Leave out the pictures and output exactly the lines below from the one with "supervision labeling functions." down to the one with "Iniciació a CSS (68, 150)", both of them included.

+++ Input material +++

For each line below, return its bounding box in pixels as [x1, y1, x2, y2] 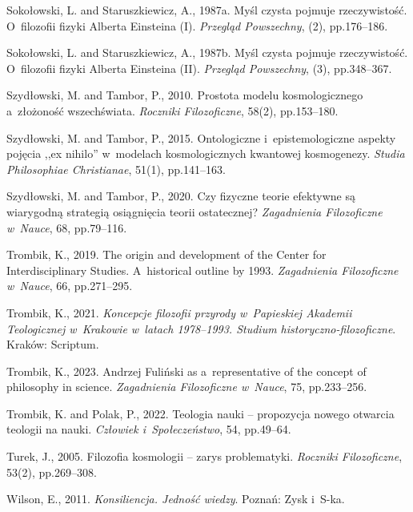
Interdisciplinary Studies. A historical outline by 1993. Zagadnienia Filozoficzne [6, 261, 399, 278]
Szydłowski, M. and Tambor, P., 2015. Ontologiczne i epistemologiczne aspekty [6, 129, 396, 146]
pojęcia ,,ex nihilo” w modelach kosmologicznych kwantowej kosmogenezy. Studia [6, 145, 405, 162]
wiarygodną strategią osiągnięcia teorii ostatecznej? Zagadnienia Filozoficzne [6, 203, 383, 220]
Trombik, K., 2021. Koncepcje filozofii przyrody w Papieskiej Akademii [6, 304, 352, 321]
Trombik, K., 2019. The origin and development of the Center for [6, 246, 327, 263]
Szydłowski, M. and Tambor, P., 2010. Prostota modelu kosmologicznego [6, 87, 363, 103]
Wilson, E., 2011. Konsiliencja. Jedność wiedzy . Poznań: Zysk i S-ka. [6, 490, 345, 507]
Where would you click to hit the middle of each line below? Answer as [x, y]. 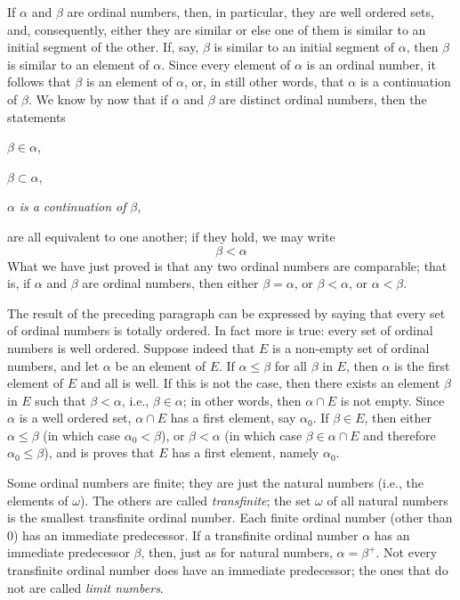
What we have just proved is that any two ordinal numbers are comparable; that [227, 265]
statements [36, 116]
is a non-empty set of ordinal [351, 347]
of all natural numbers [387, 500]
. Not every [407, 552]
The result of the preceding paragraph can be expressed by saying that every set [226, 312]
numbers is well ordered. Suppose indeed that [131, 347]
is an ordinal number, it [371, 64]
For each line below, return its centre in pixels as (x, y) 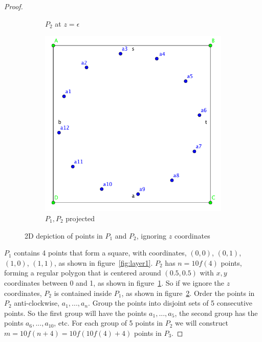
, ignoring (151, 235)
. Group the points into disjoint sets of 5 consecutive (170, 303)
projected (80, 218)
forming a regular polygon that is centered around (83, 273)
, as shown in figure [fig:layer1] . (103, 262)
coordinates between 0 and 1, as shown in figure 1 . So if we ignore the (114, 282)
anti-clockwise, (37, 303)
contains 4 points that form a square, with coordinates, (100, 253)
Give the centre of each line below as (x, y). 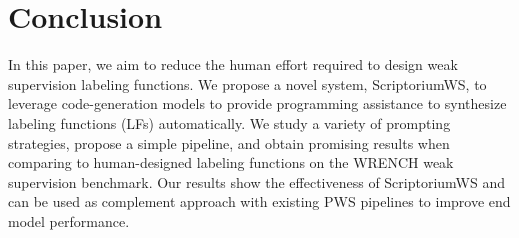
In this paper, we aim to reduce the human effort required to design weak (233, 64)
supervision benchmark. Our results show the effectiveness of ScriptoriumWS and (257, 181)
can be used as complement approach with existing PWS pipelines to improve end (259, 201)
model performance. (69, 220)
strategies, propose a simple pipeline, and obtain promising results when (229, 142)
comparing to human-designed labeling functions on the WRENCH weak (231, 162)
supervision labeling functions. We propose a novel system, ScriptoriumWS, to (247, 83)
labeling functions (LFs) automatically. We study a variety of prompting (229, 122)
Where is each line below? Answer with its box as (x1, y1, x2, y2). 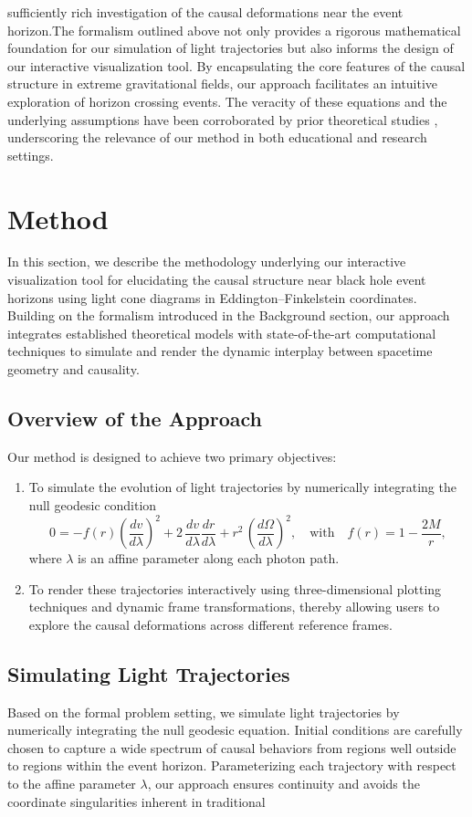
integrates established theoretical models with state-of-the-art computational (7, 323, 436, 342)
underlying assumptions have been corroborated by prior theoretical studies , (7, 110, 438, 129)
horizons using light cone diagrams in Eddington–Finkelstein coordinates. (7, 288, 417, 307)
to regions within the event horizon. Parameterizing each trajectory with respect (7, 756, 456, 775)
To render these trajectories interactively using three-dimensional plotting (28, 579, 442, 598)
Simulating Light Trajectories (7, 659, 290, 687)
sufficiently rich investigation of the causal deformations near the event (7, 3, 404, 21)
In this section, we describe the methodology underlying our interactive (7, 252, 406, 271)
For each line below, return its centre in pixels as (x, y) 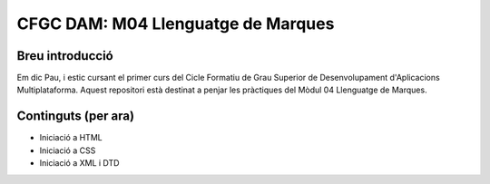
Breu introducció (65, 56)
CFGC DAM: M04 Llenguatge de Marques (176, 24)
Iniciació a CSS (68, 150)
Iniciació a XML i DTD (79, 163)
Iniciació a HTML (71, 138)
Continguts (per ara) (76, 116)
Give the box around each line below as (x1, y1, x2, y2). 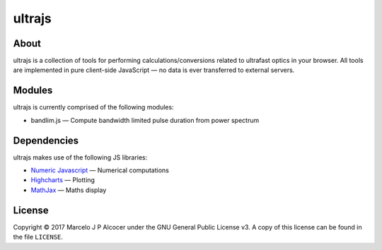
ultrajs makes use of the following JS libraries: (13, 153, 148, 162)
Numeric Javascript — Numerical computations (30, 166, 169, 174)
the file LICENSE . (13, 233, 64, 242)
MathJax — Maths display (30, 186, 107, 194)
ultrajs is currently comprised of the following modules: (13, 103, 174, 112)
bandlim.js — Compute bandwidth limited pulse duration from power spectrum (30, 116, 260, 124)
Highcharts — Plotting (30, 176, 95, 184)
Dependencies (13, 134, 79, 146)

+++

*Solution*.
supervision labeling functions. We propose a novel system, ScriptoriumWS, to (247, 83)
labeling functions (LFs) automatically. We study a variety of prompting (229, 122)
Where is each line below? Answer with its box as (x1, y1, x2, y2). 
integrates established theoretical models with state-of-the-art computational (7, 323, 436, 342)
underlying assumptions have been corroborated by prior theoretical studies , (7, 110, 438, 129)
horizons using light cone diagrams in Eddington–Finkelstein coordinates. (7, 288, 417, 307)
to regions within the event horizon. Parameterizing each trajectory with respect (7, 756, 456, 775)
To render these trajectories interactively using three-dimensional plotting (28, 579, 442, 598)
Simulating Light Trajectories (7, 659, 290, 687)
sufficiently rich investigation of the causal deformations near the event (7, 3, 404, 21)
In this section, we describe the methodology underlying our interactive (7, 252, 406, 271)
For each line below, return its centre in pixels as (x, y) 
Breu introducció (65, 56)
CFGC DAM: M04 Llenguatge de Marques (176, 24)
Iniciació a CSS (68, 150)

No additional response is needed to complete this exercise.